For the structural stuff you need structural fixes, and the nice surprise is that once you've built them, the model underneath can be small and cheap. Make hallucinated IDs invalid by construction. Make skipping a step mechanically impossible. Make every mistake recoverable with a clear nudge. Do that, and a model like Haiku 3 will quietly do work you assumed needed something four times the price.

The mental model I use now: if the correctness of a workflow depends on the model choosing to do the right thing, stop and ask whether the harness can make that choice for it. It usually can. And it's almost always cheaper than reaching for a smarter model to paper over the gap.

Top comments (2)

Harjot Singh • May 31

This is the proof of the whole thesis: you took a model that on its own is not a careful reasoner (Haiku 3) and made it reliable through scaffolding, which is the strongest possible demonstration that reliability is a property of the harness, not the model. Most people do the opposite (reach for the biggest model and hope), and they end up paying frontier prices for behavior they could have engineered around a cheap model.
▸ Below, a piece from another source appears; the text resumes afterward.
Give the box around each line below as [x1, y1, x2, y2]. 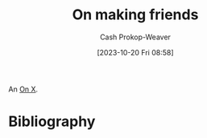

The double win here is the part I'd shout about: you didn't just make it reliable, you made it reliable AND cheap, because once the harness owns correctness (validation, bounded retries, verify-before-act, constrained tool calls), the model's job shrinks to the narrow thing small models are actually fine at. The frontier model was never buying you reliability, it was buying you a slightly higher chance of getting away without a harness, and that bet fails in production. Build the scaffold, run the cheap model. This is exactly the conviction behind Moonshift, harness over model, cost tracks the work. What did the most heavy lifting in your harness, the output validation, or constraining the tool calls so Haiku couldn't wander?

Tae Kim • Aug 1

The ref proxy solves the exact problem I ran into with a document-processing agent where the model hallucinated entity IDs from earlier in the conversation. One thing I would add from experience: the unresolved-ref error message is more effective when it tells the model what action to take next rather than just what went wrong — in my case switching from "unknown ref: X" to "unknown ref: X — call search_entity() to get a fresh ref" cut the retry failure rate in half because it removed the model's need to reason about the recovery path.